Stagione 2010–2011, la Carrarese guadagna la finale playoff di Serie C2, dove affronta il Prato. All’andata finisce uno a zero per i lanieri ma al ritorno il Dei Marmi diventa una voragine che affaccia sull’inferno: Benassi pareggia il conto delle reti e quando il pallone torna a pesare tonnellate ci pensa Nicola Corrent a segnare il rigore più pesante della stagione. Non svegliateC1.

Paganese Calcio 1926, Lega Pro girone C, zona playoff

«Quando la cuccumella fischia, il caffè è pronto e tutto il resto deve aspettare.»

Glielo ripeteva continuamente sua madre Carmela, ma Maria moriva dalla voglia di sapere cosa avesse da consegnare il postino che, con pessimo tempismo, aveva bussato alla loro porta. L’intestazione della lettera trasformò la curiosità di Maria in eccitazione, tanto che non poté fare a meno di chiamare a tutta voce sua sorella, Rosa, senza curarsi minimamente del caffè, ormai praticamente bollito. Insieme, scesero più velocemente possibile i tre piani di scale che le separavano dalla strada. Correndo, raggiunsero in un istante la bottega di papà Raffaele, impegnato ad osservare i tacchetti di una scarpa da calcio lasciatagli da suo fratello Vincenzo, allenatore della Paganese, la squadra di calcio del paese. Lo sguardo meduseo della madre sembrò pietrificare gli esili corpi delle ragazzine, ma bastò la vista della lettera fra le mani di Maria a sciogliere la tensione in un urlo di gioia: «Oh signore mio, Antonio! Raffaele! ci ha scritto Antonio!».

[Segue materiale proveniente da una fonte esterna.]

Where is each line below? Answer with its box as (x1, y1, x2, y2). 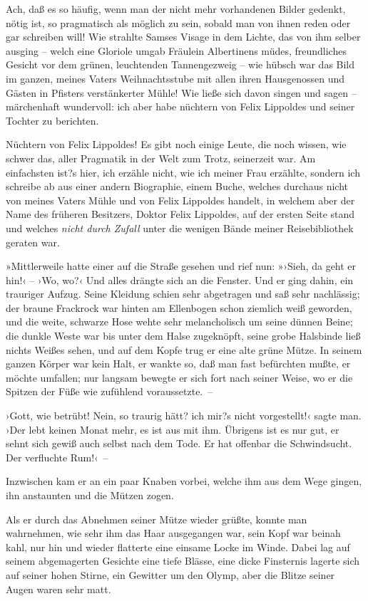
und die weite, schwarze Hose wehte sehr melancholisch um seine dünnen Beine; (6, 314, 353, 329)
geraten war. (6, 234, 60, 249)
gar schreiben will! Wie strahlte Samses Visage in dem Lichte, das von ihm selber (6, 29, 361, 44)
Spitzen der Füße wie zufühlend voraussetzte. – (6, 384, 213, 399)
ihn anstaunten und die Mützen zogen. (6, 488, 174, 502)
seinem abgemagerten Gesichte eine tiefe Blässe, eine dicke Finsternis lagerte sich (6, 553, 360, 568)
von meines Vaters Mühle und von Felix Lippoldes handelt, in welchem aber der (6, 192, 355, 207)
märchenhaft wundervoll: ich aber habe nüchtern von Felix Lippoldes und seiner (6, 99, 355, 114)
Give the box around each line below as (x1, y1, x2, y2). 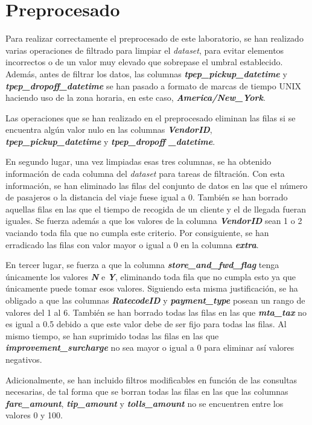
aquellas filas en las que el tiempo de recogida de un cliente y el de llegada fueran (5, 202, 307, 215)
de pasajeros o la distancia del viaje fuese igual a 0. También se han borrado (5, 191, 288, 203)
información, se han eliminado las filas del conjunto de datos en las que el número (5, 179, 308, 191)
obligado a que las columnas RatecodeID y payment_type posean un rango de (5, 294, 305, 306)
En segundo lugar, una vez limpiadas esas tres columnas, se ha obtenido (5, 155, 272, 168)
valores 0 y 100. (5, 409, 63, 421)
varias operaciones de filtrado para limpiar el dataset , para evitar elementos (5, 43, 284, 56)
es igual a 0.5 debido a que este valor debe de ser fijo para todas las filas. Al (5, 318, 287, 330)
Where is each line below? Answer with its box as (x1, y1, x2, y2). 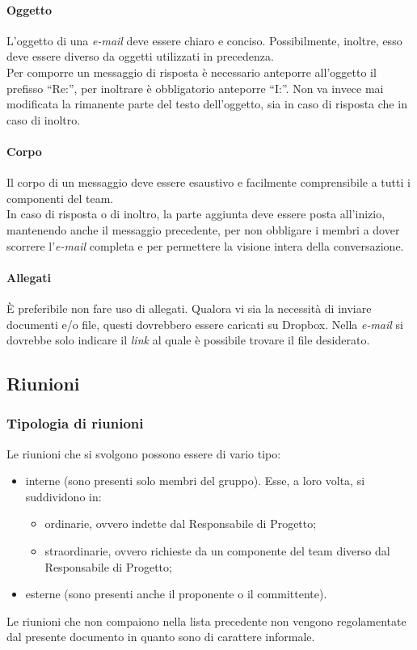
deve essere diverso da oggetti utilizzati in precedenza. (6, 48, 274, 65)
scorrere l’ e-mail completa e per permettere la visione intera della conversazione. (6, 237, 404, 254)
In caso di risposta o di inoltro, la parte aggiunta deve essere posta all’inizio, (6, 205, 385, 222)
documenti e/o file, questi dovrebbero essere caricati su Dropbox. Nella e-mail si (6, 315, 403, 332)
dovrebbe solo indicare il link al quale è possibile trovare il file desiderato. (6, 331, 370, 348)
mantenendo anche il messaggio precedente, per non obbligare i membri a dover (6, 221, 400, 238)
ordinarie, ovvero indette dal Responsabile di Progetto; (44, 515, 317, 532)
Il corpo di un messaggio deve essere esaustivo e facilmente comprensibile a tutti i (6, 174, 411, 191)
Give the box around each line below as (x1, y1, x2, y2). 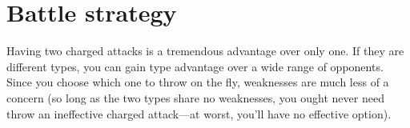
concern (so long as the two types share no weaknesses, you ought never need (6, 89, 384, 106)
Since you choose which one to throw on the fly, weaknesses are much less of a (6, 74, 389, 90)
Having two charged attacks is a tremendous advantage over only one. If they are (6, 42, 404, 59)
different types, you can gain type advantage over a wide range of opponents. (6, 58, 384, 74)
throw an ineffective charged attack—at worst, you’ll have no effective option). (6, 105, 392, 122)
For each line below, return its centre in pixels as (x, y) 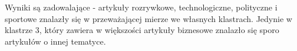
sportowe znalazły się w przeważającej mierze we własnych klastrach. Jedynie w (148, 18)
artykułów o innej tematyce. (55, 41)
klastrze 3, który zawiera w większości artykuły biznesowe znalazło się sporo (142, 30)
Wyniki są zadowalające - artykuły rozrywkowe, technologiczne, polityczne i (141, 7)
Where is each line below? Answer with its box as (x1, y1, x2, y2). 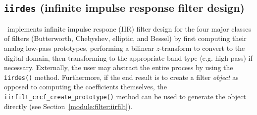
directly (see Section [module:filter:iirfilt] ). (4, 101, 133, 111)
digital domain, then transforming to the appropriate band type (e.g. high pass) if (4, 52, 253, 63)
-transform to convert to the (159, 42, 245, 53)
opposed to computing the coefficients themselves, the (4, 81, 167, 92)
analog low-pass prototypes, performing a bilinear (4, 42, 154, 53)
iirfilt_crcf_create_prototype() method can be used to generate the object (4, 91, 246, 101)
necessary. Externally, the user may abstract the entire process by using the (4, 62, 233, 73)
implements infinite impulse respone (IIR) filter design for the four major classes (7, 23, 252, 34)
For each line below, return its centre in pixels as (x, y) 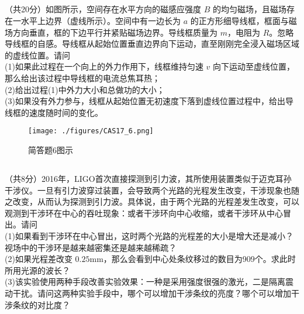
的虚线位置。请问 (37, 55)
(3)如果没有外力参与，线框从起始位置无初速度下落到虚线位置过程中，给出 (145, 101)
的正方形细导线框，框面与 (239, 20)
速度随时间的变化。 (66, 112)
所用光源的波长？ (37, 270)
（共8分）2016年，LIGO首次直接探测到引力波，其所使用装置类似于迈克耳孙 (148, 178)
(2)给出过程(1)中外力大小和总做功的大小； (85, 89)
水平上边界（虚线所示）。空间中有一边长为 (101, 20)
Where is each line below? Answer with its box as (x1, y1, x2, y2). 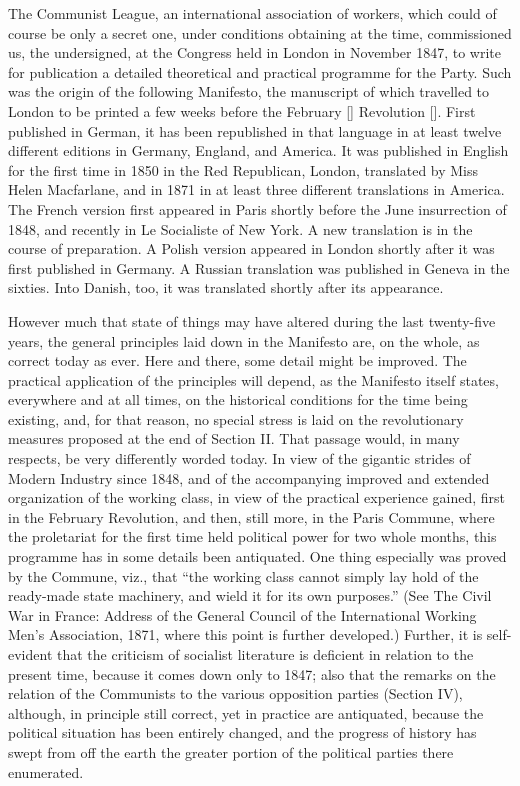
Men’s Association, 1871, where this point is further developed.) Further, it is (8, 624, 483, 645)
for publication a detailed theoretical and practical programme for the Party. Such (8, 61, 512, 82)
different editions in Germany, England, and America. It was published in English (8, 140, 509, 161)
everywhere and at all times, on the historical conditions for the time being (8, 389, 468, 410)
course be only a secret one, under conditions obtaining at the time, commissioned (8, 22, 512, 43)
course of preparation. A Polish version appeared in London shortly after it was (8, 238, 495, 259)
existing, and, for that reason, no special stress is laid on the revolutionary (8, 408, 464, 429)
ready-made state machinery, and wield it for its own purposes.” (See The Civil (8, 585, 492, 606)
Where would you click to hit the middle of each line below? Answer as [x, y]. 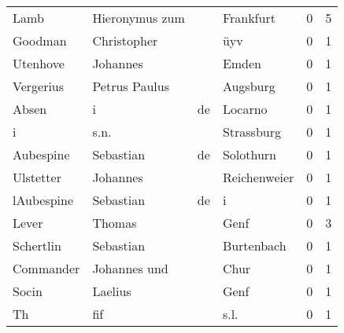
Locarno [245, 109]
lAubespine [43, 200]
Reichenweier [258, 177]
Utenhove [39, 63]
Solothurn [249, 154]
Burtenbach [254, 245]
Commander [46, 268]
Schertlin [37, 245]
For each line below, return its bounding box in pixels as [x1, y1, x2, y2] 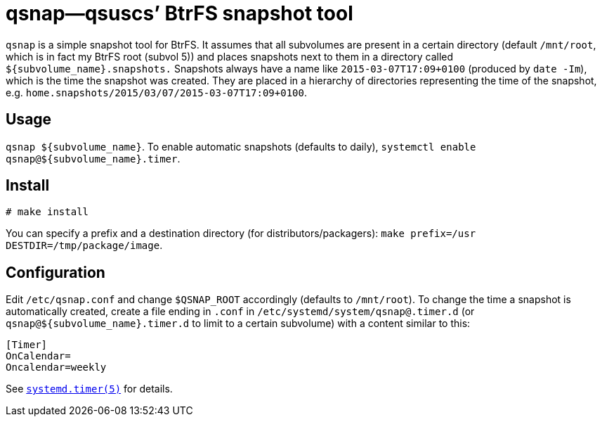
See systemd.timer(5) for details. [6, 383, 173, 395]
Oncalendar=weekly [6, 362, 107, 373]
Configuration [6, 263, 105, 281]
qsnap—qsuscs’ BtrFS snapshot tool [6, 1, 353, 25]
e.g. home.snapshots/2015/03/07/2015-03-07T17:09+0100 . [6, 86, 307, 98]
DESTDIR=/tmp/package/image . [6, 239, 163, 252]
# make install [6, 206, 89, 218]
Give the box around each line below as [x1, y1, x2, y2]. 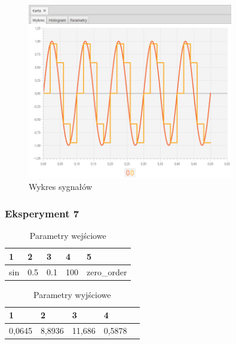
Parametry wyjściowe [33, 288, 111, 300]
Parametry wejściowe [29, 229, 106, 242]
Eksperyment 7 [5, 205, 79, 220]
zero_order [87, 265, 127, 278]
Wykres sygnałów [29, 180, 93, 193]
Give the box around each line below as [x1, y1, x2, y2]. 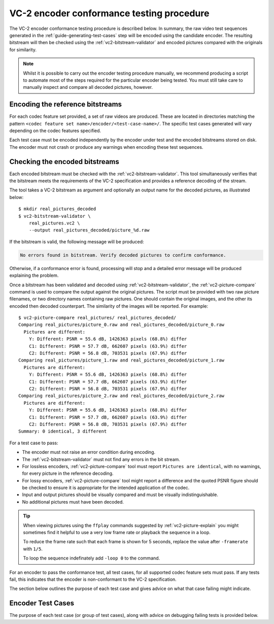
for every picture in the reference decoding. [22, 470, 114, 477]
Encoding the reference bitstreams [9, 100, 122, 109]
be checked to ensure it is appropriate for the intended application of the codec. [22, 485, 190, 491]
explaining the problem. [9, 272, 59, 279]
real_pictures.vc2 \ [28, 220, 80, 226]
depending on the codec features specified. [9, 127, 101, 134]
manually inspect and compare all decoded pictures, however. [23, 84, 153, 90]
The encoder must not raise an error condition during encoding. [22, 449, 156, 455]
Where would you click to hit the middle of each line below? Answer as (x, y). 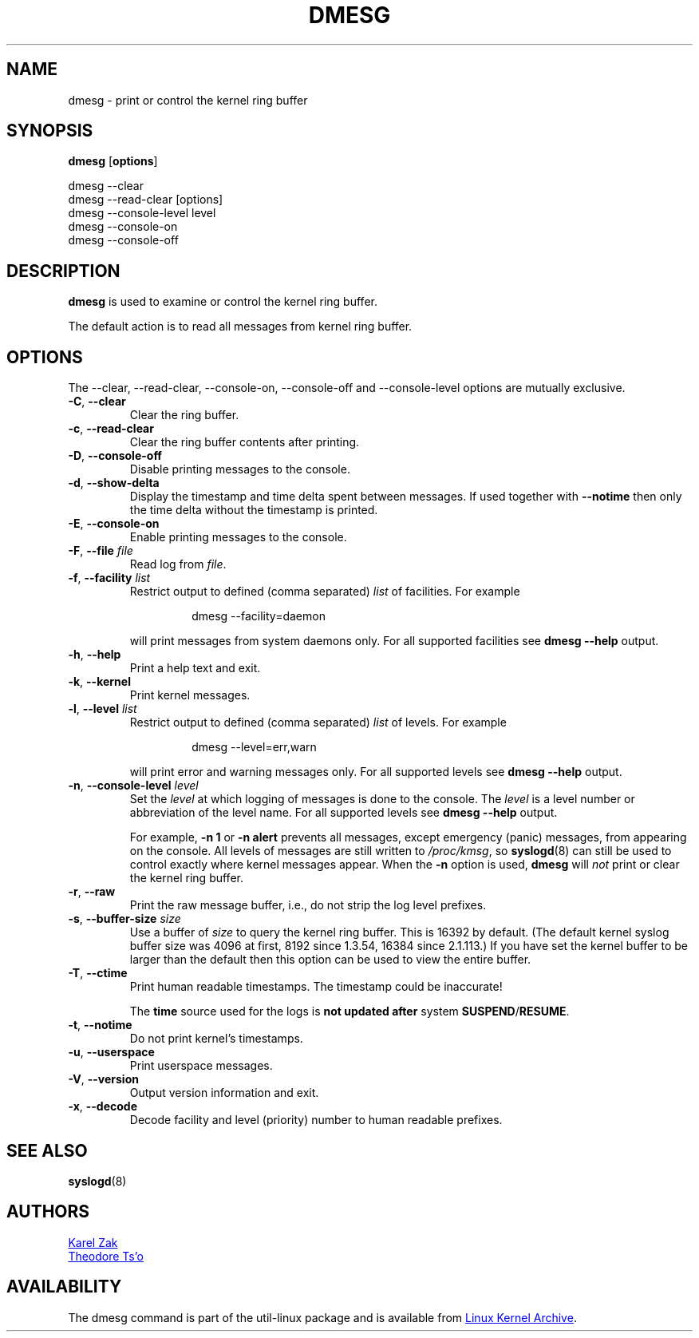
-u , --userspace (111, 1052)
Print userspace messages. (201, 1066)
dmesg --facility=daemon (259, 616)
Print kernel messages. (190, 695)
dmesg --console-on (123, 227)
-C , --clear (97, 402)
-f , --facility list (109, 578)
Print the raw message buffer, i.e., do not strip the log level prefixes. (308, 905)
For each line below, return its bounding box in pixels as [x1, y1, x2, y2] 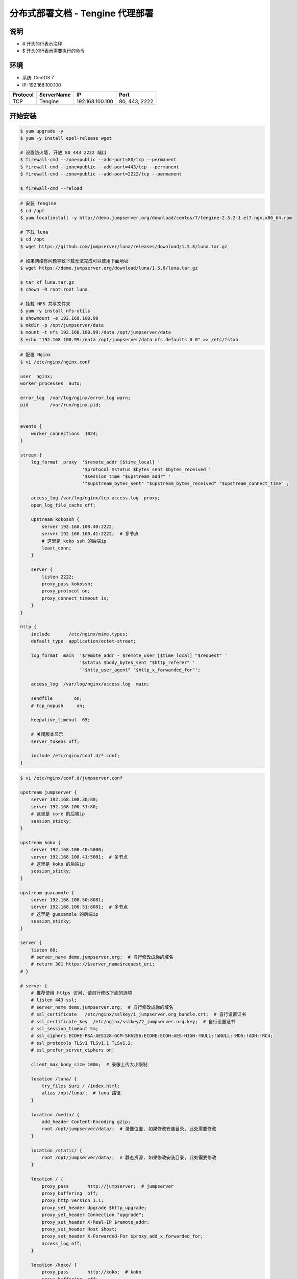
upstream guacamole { [20, 890, 75, 895]
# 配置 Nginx [20, 352, 51, 358]
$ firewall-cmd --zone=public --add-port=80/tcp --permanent [20, 157, 177, 163]
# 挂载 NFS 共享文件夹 [20, 301, 71, 306]
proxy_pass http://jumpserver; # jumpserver [41, 1183, 174, 1189]
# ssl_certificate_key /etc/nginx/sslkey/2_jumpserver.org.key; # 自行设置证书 [31, 1019, 236, 1024]
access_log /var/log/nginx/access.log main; [31, 681, 150, 687]
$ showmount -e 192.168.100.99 [20, 315, 99, 321]
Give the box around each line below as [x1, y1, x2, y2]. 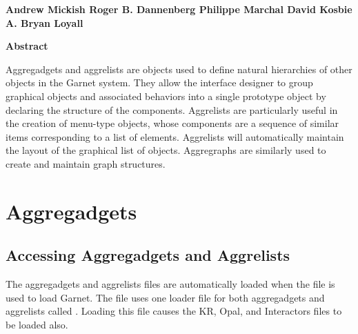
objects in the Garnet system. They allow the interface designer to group [6, 75, 313, 90]
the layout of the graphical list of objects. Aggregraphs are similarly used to [6, 143, 326, 157]
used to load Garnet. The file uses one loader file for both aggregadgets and [6, 290, 325, 304]
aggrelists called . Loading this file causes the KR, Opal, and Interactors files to [6, 304, 342, 318]
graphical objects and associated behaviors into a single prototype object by [6, 88, 326, 103]
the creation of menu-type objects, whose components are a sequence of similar [6, 116, 339, 130]
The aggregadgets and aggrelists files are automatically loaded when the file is [6, 277, 335, 291]
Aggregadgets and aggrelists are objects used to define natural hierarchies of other [6, 61, 352, 76]
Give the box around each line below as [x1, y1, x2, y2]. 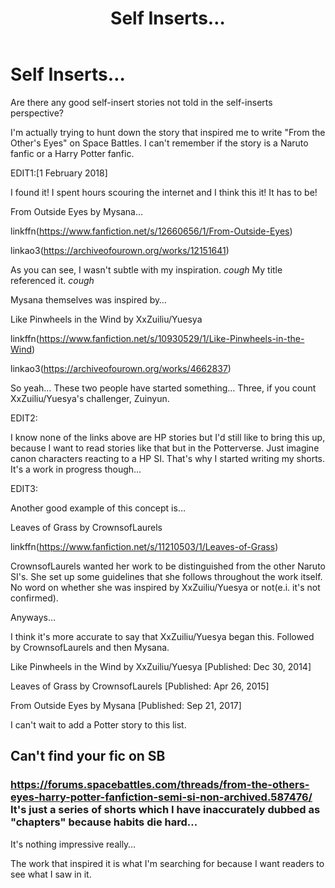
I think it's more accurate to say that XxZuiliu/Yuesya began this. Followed [10, 630, 315, 642]
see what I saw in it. [10, 868, 92, 880]
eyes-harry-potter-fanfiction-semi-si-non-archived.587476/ [10, 790, 313, 804]
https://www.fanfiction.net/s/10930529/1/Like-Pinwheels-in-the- [38, 332, 305, 344]
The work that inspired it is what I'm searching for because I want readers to [10, 857, 325, 869]
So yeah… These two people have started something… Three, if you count [10, 382, 317, 394]
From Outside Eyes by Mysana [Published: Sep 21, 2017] [10, 699, 242, 711]
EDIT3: [10, 482, 38, 494]

Erano passati ormai trent’anni da quando Raffaele Conversano si era trasferito da Lecce a Pagani e quasi due da quando suo figlio Antonio era partito alla volta di Malden, Massachusetts. Da allora, il momento in cui Rosa leggeva le sue lettere era diventato un culto di riaffermazione del vincolo familiare. A Malden, Antonio, aveva raggiunto suo cugino Gaetano ed insieme avevano proseguito oltreoceano la tradizione familiare nel mestiere di calzolai. Da qualche mese, però, le notizie che arrivavano a Pagani insieme a un mazzetto sempre più spesso di verdoni, erano entusiasmanti. I cugini avevano stretto amicizia con Dan Cross, che era rimasto impressionato dalla capacità manifatturiera dei due e aveva proposto loro di fondare un’azienda di calzature finanziata interamente da suo padre, un ricco banchiere. Lo scetticismo iniziale dei genitori si stava finalmente diradando, come testimoniavano gli occhi orgogliosi di Carmela all’ascolto delle novità sul progetto. L’azienda, scriveva Antonio, si sarebbe chiamata “Converse”, adattando il cognome dei cugini al termine inglese che sta per “opposto” ed è peraltro sinonimo di “cross”, cognome del terzo socio.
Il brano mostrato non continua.